## REQUIRED ACTION
In the data below, which lines contain "these"? List them by copying each one.

## Records drawn from a dataset
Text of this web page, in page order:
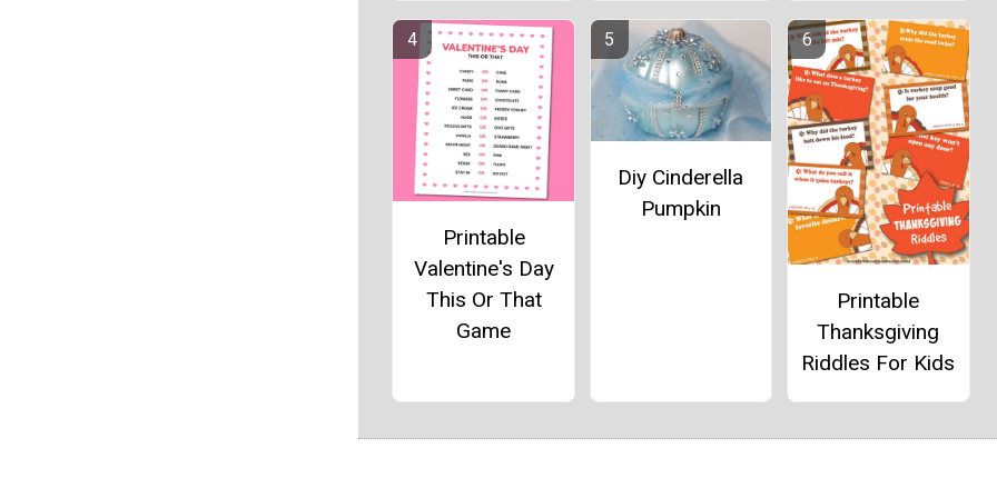
Printable
Valentine's Day
This Or That
Game
Diy Cinderella
Pumpkin
Printable
Thanksgiving
Riddles For Kids
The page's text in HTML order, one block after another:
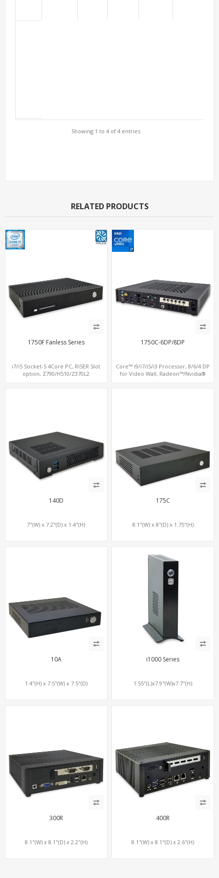
Showing 1 to 4 of 4 entries
RELATED PRODUCTS
1750F Fanless Series
i7/i5 Socket-S 4Core PC, RISER Slot
option, Z790/H510/Z370L2
1750C-6DP/8DP
Core™ i9/i7/i5/i3 Processor, 8/6/4 DP
for Video Wall, Radeon™/Nvidia®
140D
7"(W) x 7.2"(D) x 1.4"(H)
175C
8.1"(W) x 8"(D) x 1.75"(H)
10A
1.4"(H) x 7.5"(W) x 7.5"(D)
i1000 Series
1.55"(L)x7.9"(W)x7.7"(H)
300R
8.1"(W) x 8.1"(D) x 2.2"(H)
400R
8.1"(W) x 8.1"(D) x 2.6"(H)
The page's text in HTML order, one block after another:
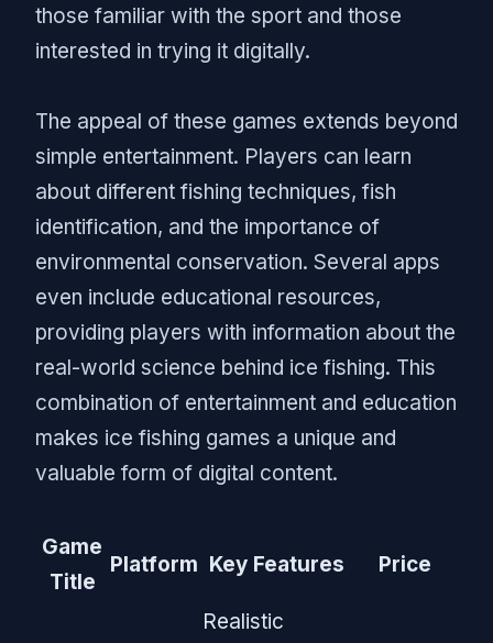
those familiar with the sport and those
interested in trying it digitally.
The appeal of these games extends beyond
simple entertainment. Players can learn
about different fishing techniques, fish
identification, and the importance of
environmental conservation. Several apps
even include educational resources,
providing players with information about the
real-world science behind ice fishing. This
combination of entertainment and education
makes ice fishing games a unique and
valuable form of digital content.
Game
Title
Platform Key Features Price
Realistic
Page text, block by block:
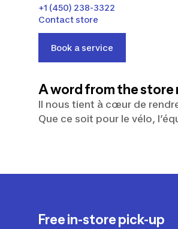
+1 (450) 238-3322
Contact store
Book a service
A word from the store
Il nous tient à cœur de
Que ce soit pour le vélo,
Free in-store pick-up
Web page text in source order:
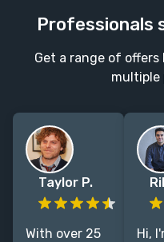
Professionals
Get a range of
multiple
Taylor P.
With over 25
Hi,
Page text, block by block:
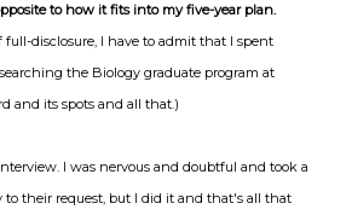
to how it fits into my five-year plan.
disclosure, I have to admit that I spent
the Biology graduate program at
and its spots and all that.)
I was nervous and doubtful and took a
to their request, but I did it and that's all that
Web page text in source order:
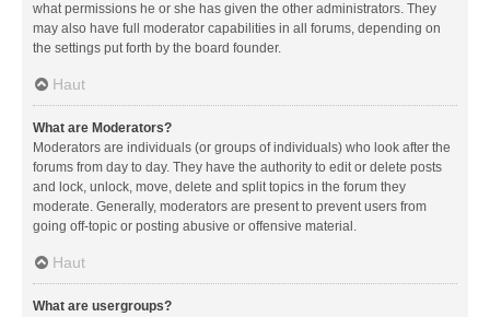
what permissions he or she has given the other administrators. They
may also have full moderator capabilities in all forums, depending on
the settings put forth by the board founder.
Haut
What are Moderators?
Moderators are individuals (or groups of individuals) who look after the
forums from day to day. They have the authority to edit or delete posts
and lock, unlock, move, delete and split topics in the forum they
moderate. Generally, moderators are present to prevent users from
going off-topic or posting abusive or offensive material.
Haut
What are usergroups?
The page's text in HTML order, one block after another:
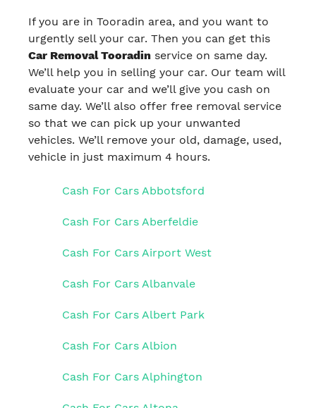
If you are in Tooradin area, and you want to
urgently sell your car. Then you can get this
Car Removal Tooradin service on same day.
We’ll help you in selling your car. Our team will
evaluate your car and we’ll give you cash on
same day. We’ll also offer free removal service
so that we can pick up your unwanted
vehicles. We’ll remove your old, damage, used,
vehicle in just maximum 4 hours.
Cash For Cars Abbotsford
Cash For Cars Aberfeldie
Cash For Cars Airport West
Cash For Cars Albanvale
Cash For Cars Albert Park
Cash For Cars Albion
Cash For Cars Alphington
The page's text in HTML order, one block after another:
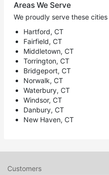
Areas We Serve
We proudly serve these
Hartford, CT
Fairfield, CT
Middletown, CT
Torrington, CT
Bridgeport, CT
Norwalk, CT
Waterbury, CT
Windsor, CT
Danbury, CT
New Haven, CT
Customers
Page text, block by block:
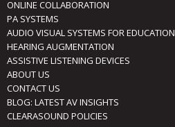
ONLINE COLLABORATION
PA SYSTEMS
AUDIO VISUAL SYSTEMS FOR EDUCATION
HEARING AUGMENTATION
ASSISTIVE LISTENING DEVICES
ABOUT US
CONTACT US
BLOG: LATEST AV INSIGHTS
CLEARASOUND POLICIES
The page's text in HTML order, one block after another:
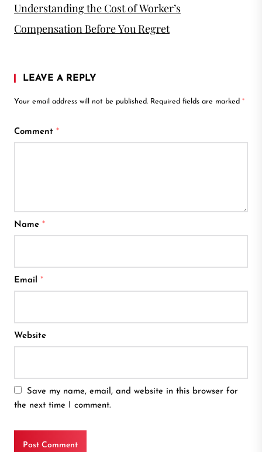
Understanding the Cost of Worker’s
Compensation Before You Regret
LEAVE A REPLY
Your email address will not be published. Required fields are marked *
Comment *
Name *
Email *
Website
Save my name, email, and website in this browser for
the next time I comment.

## EXPECTED OUTPUT
The appeal of these games extends beyond
We proudly serve these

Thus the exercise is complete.